大唐悬疑录:最后的狄仁杰[出版] 五册完结 (唐隐)
钱归南咽口唾沫,转头问王迁:“这两天老潘那里有什么消息吗?”
王迁摇摇头:“还没有呢,咱们的信鸽也刚放出去,估计老潘今天才能收到。”他四顾无人,才低声道,“老潘那里还是很有把握的,毕竟编外队都受他控制,他只要把武逊拘押起来就万事大吉了。”
钱归南沉吟着点头:“敕铎的人马大概五天以后可以到达沙陀碛西侧,到那时候,老潘无论如何也该做好准备了。”
两人一边交谈着,一边沿城楼一侧的石梯缓步而下。纹丝不动的旌旗之下肃立着同样纹丝不动的卫兵,钱归南在城楼底下停住脚步,满意地环顾四周。无论怎么看,瀚海军都是一支相当精干的队伍,庭州城也是一座防务得当的城池,要攻破庭州城,对来自任何一方的敌人来说,都是件伤脑筋的事情,除非……他正颇感得意地想着,突然间平地刮起一阵妖风,漫卷旌旗敲打得旗杆噼啪作响,钱归南眯缝着眼睛望过去,恰好旗帜啪地展开,红色的“周”字宛如一柄利剑刺入他的双目,钱归南吓得浑身一颤,朝后连退几步,亏得王迁伸手相扶,才算没有坐倒在地上。

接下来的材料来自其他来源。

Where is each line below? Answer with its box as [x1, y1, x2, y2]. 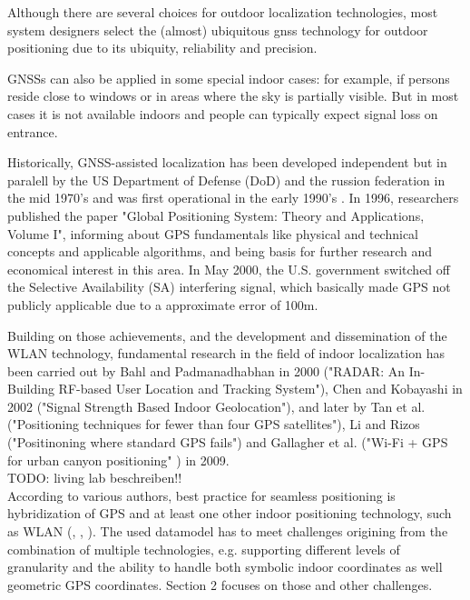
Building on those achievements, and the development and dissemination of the [7, 325, 447, 345]
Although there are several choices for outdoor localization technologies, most [7, 3, 438, 21]
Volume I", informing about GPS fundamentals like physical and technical [7, 224, 418, 243]
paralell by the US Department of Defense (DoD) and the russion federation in [7, 170, 446, 189]
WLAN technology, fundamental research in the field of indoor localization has [7, 344, 445, 363]
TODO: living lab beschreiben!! [7, 468, 182, 487]
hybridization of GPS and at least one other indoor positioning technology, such [7, 504, 452, 523]
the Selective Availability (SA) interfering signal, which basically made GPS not [7, 277, 451, 296]
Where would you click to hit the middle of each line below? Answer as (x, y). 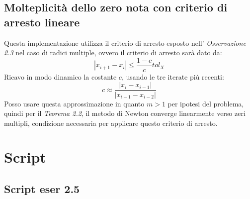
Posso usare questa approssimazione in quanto (74, 103)
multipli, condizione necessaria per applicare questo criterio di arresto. (111, 123)
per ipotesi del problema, (206, 103)
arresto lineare (42, 22)
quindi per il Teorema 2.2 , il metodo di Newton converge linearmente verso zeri (125, 113)
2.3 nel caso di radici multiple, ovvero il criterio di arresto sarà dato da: (113, 52)
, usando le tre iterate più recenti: (173, 76)
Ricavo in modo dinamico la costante (60, 76)
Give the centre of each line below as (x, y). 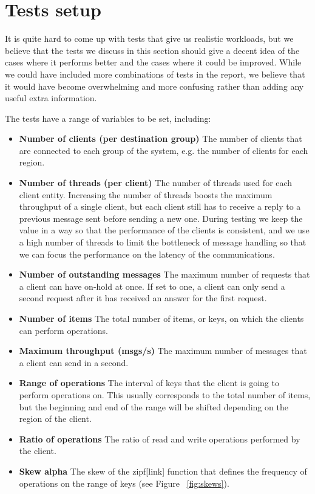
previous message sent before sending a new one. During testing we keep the (161, 218)
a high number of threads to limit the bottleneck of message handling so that (163, 242)
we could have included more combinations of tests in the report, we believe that (155, 74)
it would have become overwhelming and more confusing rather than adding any (154, 86)
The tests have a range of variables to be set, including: (108, 118)
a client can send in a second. (74, 362)
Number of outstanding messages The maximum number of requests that (164, 274)
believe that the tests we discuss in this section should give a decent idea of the (152, 50)

这阵风来得快去得也快,钱归南刚抚了抚扑扑乱跳的心,空气又凝结不动了,周遭闷热如旧,只是钱归南通体汗湿,却都是冷汗。他再无心情检视,刚想吩咐离开,正前方一名士兵匆匆跑来,递上一封急件。
王迁接过信件一瞥,脸色顿时变了,凑到钱归南耳边,低语道:“钱大人,伊州那边来的……”
钱归南也悚然变色,他使了个眼色,两人一前一后步入城楼下的偏院,王迁示意两名卫兵把住院门,才随钱归南进到正堂,反手便把门关了。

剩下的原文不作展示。